• _Task to carry out_
Print all the data below exactly, without images.

• _Records drawn from a dataset_
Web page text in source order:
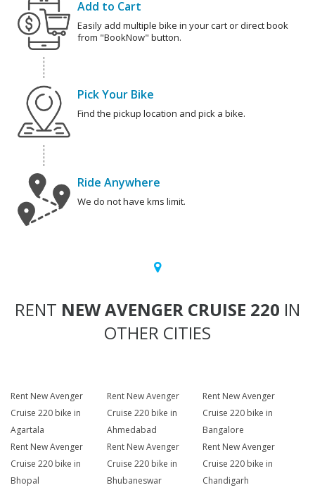
Add to Cart
Easily add multiple bike in your cart or direct book
from "BookNow" button.
Pick Your Bike
Find the pickup location and pick a bike.
Ride Anywhere
We do not have kms limit.
RENT NEW AVENGER CRUISE 220 IN
OTHER CITIES
Rent New Avenger
Cruise 220 bike in
Agartala
Rent New Avenger
Cruise 220 bike in
Ahmedabad
Rent New Avenger
Cruise 220 bike in
Bangalore
Rent New Avenger
Cruise 220 bike in
Bhopal
Rent New Avenger
Cruise 220 bike in
Bhubaneswar
Rent New Avenger
Cruise 220 bike in
Chandigarh
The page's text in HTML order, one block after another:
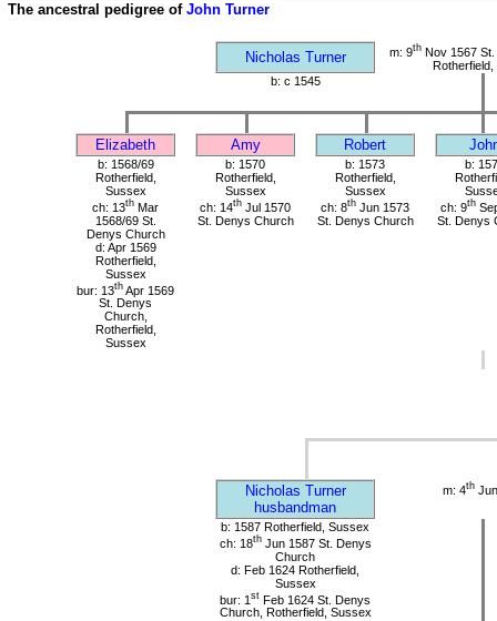
The ancestral pedigree of John Turner
Nicholas Turner m: 9th Nov 1567
b: c 1545
Elizabeth Amy Robert
b: 1568/69
Rotherfield,
Sussex
ch: 13th Mar
1568/69 St.
Denys Church
d: Apr 1569
Rotherfield,
Sussex
bur: 13th Apr 1569
St. Denys
Church,
Rotherfield,
Sussex
b: 1570
Rotherfield,
Sussex
ch: 14th Jul 1570
St. Denys Church
b: 1573
Rotherfield,
Sussex
ch: 8th Jun 1573
St. Denys Church
b:
ch: 9th
St. Denys
Nicholas Turner
husbandman
m: 4th
b: 1587 Rotherfield, Sussex
ch: 18thJun 1587 St. Denys
Church
d: Feb 1624 Rotherfield,
Sussex
bur: 1 st Feb 1624 St. Denys
Church, Rotherfield, Sussex
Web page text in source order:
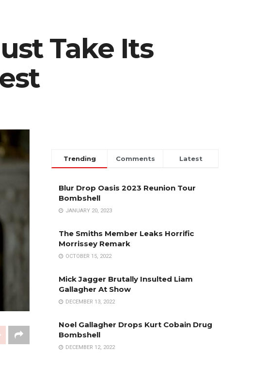
Take Its
Trending Comments Latest
Blur Drop Oasis 2023 Reunion Tour
Bombshell
JANUARY 20, 2023
The Smiths Member Leaks Horrific
Morrissey Remark
OCTOBER 15, 2022
Mick Jagger Brutally Insulted Liam
Gallagher At Show
DECEMBER 13, 2022
Noel Gallagher Drops Kurt Cobain Drug
Bombshell
DECEMBER 12, 2022
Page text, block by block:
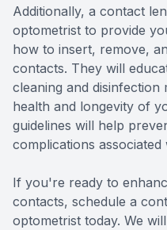
Additionally, a contact
optometrist to provide
how to insert, remove,
contacts. They will
cleaning and disinfection
health and longevity of
guidelines will help
complications
If you're ready to
contacts, schedule a
optometrist today. We
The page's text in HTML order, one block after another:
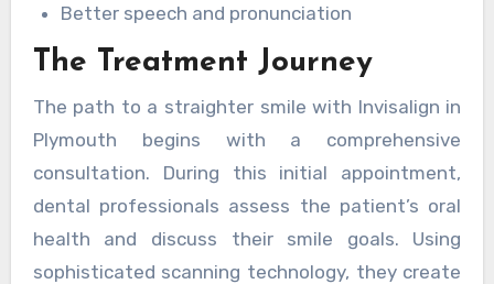
Better speech and pronunciation
The Treatment Journey
The path to a straighter smile with Invisalign in
Plymouth begins with a comprehensive
consultation. During this initial appointment,
dental professionals assess the patient’s oral
health and discuss their smile goals. Using
sophisticated scanning technology, they create
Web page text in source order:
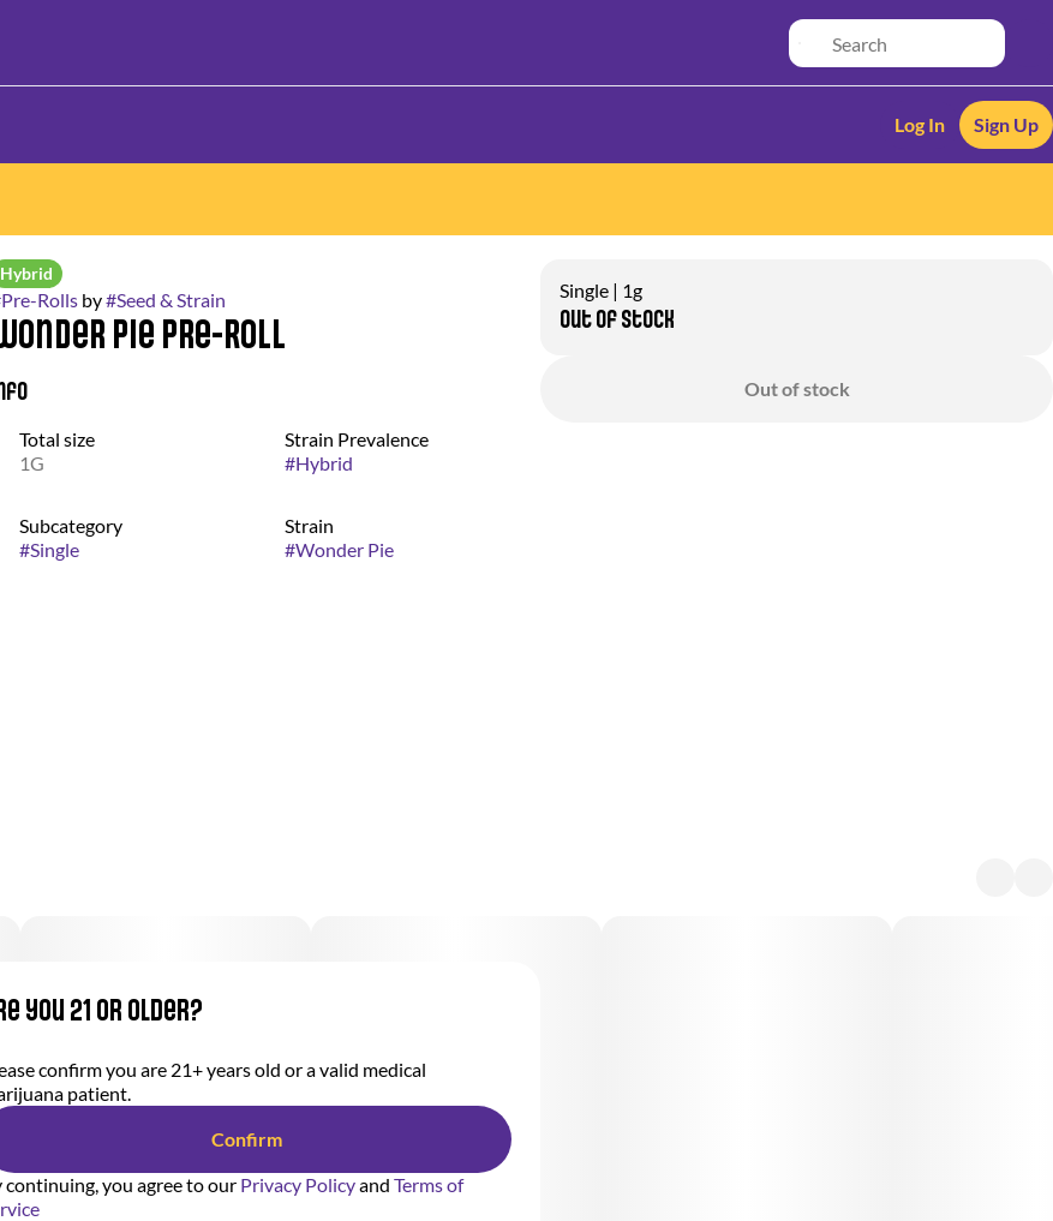
Log In Sign Up
Hybrid
Pre-Rollsby#Seed & Strain
Pie Pre-Roll
Total size
1G
Strain Prevalence
#Hybrid
Subcategory
#Single
Strain
#Wonder Pie
Single | 1g
Out of stock
Out of stock
you 21 or older?
confirm you are 21+ years old or a valid medical
patient.
Confirm
continuing, you agree to our Privacy Policyand Terms of

• _Task response_
Web page text in source order:
Add to Cart
Easily add multiple bike in your cart or direct book
from "BookNow" button.
Pick Your Bike
Find the pickup location and pick a bike.
Ride Anywhere
We do not have kms limit.
RENT NEW AVENGER CRUISE 220 IN
OTHER CITIES
Rent New Avenger
Cruise 220 bike in
Agartala
Rent New Avenger
Cruise 220 bike in
Ahmedabad
Rent New Avenger
Cruise 220 bike in
Bangalore
Rent New Avenger
Cruise 220 bike in
Bhopal
Rent New Avenger
Cruise 220 bike in
Bhubaneswar
Rent New Avenger
Cruise 220 bike in
Chandigarh
The page's text in HTML order, one block after another:
The ancestral pedigree of John Turner
Nicholas Turner m: 9th Nov 1567
b: c 1545
Elizabeth Amy Robert
b: 1568/69
Rotherfield,
Sussex
ch: 13th Mar
1568/69 St.
Denys Church
d: Apr 1569
Rotherfield,
Sussex
bur: 13th Apr 1569
St. Denys
Church,
Rotherfield,
Sussex
b: 1570
Rotherfield,
Sussex
ch: 14th Jul 1570
St. Denys Church
b: 1573
Rotherfield,
Sussex
ch: 8th Jun 1573
St. Denys Church
b:
ch: 9th
St. Denys
Nicholas Turner
husbandman
m: 4th
b: 1587 Rotherfield, Sussex
ch: 18thJun 1587 St. Denys
Church
d: Feb 1624 Rotherfield,
Sussex
bur: 1 st Feb 1624 St. Denys
Church, Rotherfield, Sussex
Web page text in source order:
Take Its
Trending Comments Latest
Blur Drop Oasis 2023 Reunion Tour
Bombshell
JANUARY 20, 2023
The Smiths Member Leaks Horrific
Morrissey Remark
OCTOBER 15, 2022
Mick Jagger Brutally Insulted Liam
Gallagher At Show
DECEMBER 13, 2022
Noel Gallagher Drops Kurt Cobain Drug
Bombshell
DECEMBER 12, 2022
Page text, block by block:
Additionally, a contact
optometrist to provide
how to insert, remove,
contacts. They will
cleaning and disinfection
health and longevity of
guidelines will help
complications
If you're ready to
contacts, schedule a
optometrist today. We
The page's text in HTML order, one block after another:
Better speech and pronunciation
The Treatment Journey
The path to a straighter smile with Invisalign in
Plymouth begins with a comprehensive
consultation. During this initial appointment,
dental professionals assess the patient’s oral
health and discuss their smile goals. Using
sophisticated scanning technology, they create
Web page text in source order:
Log In Sign Up
Hybrid
Pre-Rollsby#Seed & Strain
Pie Pre-Roll
Total size
1G
Strain Prevalence
#Hybrid
Subcategory
#Single
Strain
#Wonder Pie
Single | 1g
Out of stock
Out of stock
you 21 or older?
confirm you are 21+ years old or a valid medical
patient.
Confirm
continuing, you agree to our Privacy Policyand Terms of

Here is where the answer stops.